TASK OBJECTIVE. From the first line of the entries below through the line holding "Economic and Technological", write out every line exactly, please, and leave out the pictures.
--- RECORDS TO PROCESS Enclosed Below ---
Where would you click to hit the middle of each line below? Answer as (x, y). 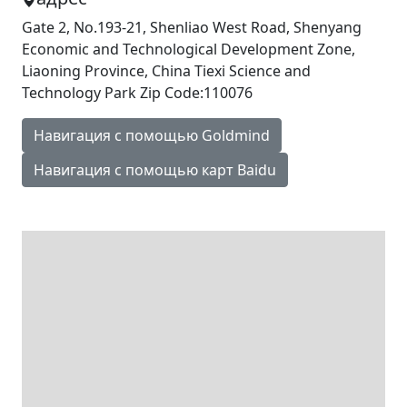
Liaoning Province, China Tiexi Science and (166, 71)
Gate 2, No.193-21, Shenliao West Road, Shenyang (192, 27)
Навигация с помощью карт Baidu (155, 170)
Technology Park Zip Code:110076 (137, 93)
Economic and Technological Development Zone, (189, 49)
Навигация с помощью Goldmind (152, 135)
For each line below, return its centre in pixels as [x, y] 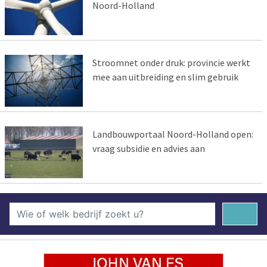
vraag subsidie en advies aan [148, 149]
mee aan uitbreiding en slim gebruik [165, 77]
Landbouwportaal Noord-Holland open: [173, 134]
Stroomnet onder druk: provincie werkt [171, 63]
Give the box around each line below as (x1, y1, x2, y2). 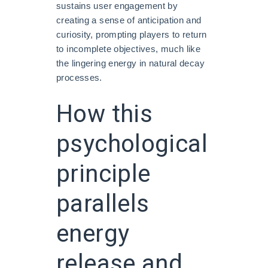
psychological (56, 126, 208, 162)
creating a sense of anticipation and (56, 14, 202, 25)
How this (56, 96, 153, 132)
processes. (56, 72, 102, 83)
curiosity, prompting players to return (56, 29, 207, 39)
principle (56, 156, 151, 192)
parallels (56, 186, 150, 222)
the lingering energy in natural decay (56, 57, 205, 68)
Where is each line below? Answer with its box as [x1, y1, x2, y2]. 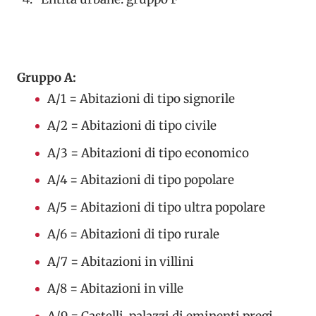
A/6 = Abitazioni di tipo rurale [47, 226, 219, 243]
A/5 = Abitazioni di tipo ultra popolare [47, 199, 265, 215]
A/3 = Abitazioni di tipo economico [47, 145, 249, 161]
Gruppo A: [17, 69, 76, 85]
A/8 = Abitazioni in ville [47, 281, 183, 297]
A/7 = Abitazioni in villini [47, 253, 194, 269]
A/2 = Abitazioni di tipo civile [47, 118, 217, 134]
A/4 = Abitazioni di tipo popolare [47, 172, 234, 188]
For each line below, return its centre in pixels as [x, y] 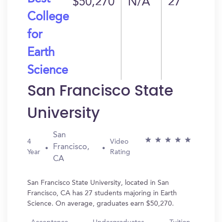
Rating [120, 152]
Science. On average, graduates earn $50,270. [101, 204]
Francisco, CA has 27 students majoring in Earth [102, 193]
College [48, 17]
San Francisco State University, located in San [98, 183]
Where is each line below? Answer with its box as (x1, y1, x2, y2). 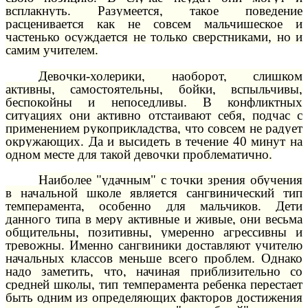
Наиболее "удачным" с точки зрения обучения (38, 173, 302, 188)
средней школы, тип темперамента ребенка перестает (5, 277, 302, 292)
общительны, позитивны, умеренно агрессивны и (5, 225, 302, 240)
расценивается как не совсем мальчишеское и (5, 16, 302, 31)
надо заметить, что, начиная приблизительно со (5, 264, 302, 279)
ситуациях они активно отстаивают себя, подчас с (5, 107, 302, 122)
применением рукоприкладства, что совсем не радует (5, 120, 302, 135)
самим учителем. (5, 42, 98, 57)
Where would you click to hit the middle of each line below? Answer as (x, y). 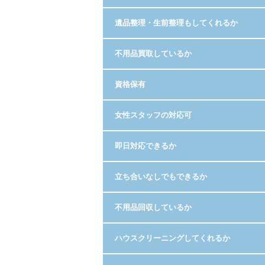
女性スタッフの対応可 (153, 115)
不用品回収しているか (153, 207)
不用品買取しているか (153, 54)
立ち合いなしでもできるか (161, 177)
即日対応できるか (146, 146)
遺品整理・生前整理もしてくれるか (176, 23)
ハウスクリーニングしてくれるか (172, 238)
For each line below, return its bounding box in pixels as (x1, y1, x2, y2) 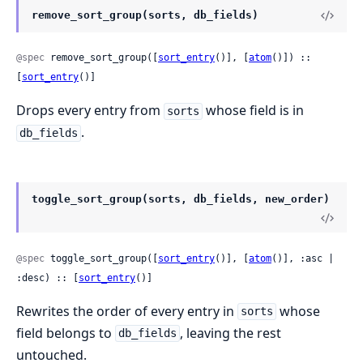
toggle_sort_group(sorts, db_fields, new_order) (32, 193, 330, 206)
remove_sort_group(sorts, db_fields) (32, 9, 258, 22)
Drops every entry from (16, 101, 164, 120)
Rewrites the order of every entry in (16, 301, 237, 320)
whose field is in (202, 101, 304, 120)
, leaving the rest (179, 323, 281, 342)
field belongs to (16, 323, 115, 342)
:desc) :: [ (16, 271, 79, 284)
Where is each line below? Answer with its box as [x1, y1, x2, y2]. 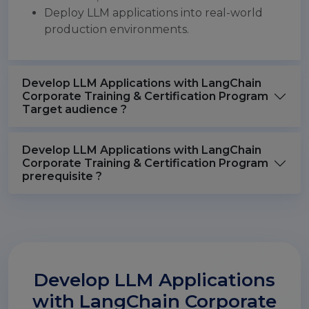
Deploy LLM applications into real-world [44, 6, 263, 19]
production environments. [44, 23, 189, 36]
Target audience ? [22, 103, 127, 116]
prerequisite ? [22, 170, 102, 183]
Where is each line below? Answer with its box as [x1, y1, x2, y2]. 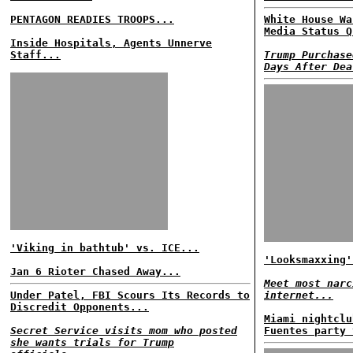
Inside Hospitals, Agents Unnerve [10, 37, 212, 49]
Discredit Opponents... [10, 301, 149, 313]
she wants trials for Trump [10, 336, 174, 348]
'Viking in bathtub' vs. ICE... [10, 242, 199, 254]
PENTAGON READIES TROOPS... [10, 13, 174, 25]
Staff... [10, 49, 61, 61]
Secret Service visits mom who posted [10, 325, 237, 336]
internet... [264, 289, 333, 301]
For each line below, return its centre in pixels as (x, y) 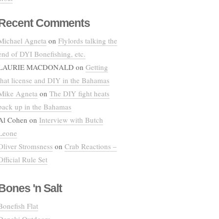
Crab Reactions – (91, 146)
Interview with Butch (71, 120)
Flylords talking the (88, 41)
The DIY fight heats (79, 94)
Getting (97, 67)
--- End of Enclosed RECORDS TO PROCESS ---
ANSWER TO THE EXERCISE.
Where would you click to hit the middle of each line below? Answer as (x, y). 
Liaoning Province, China Tiexi Science and (166, 71)
Gate 2, No.193-21, Shenliao West Road, Shenyang (192, 27)
Навигация с помощью карт Baidu (155, 170)
Technology Park Zip Code:110076 (137, 93)
Economic and Technological Development Zone, (189, 49)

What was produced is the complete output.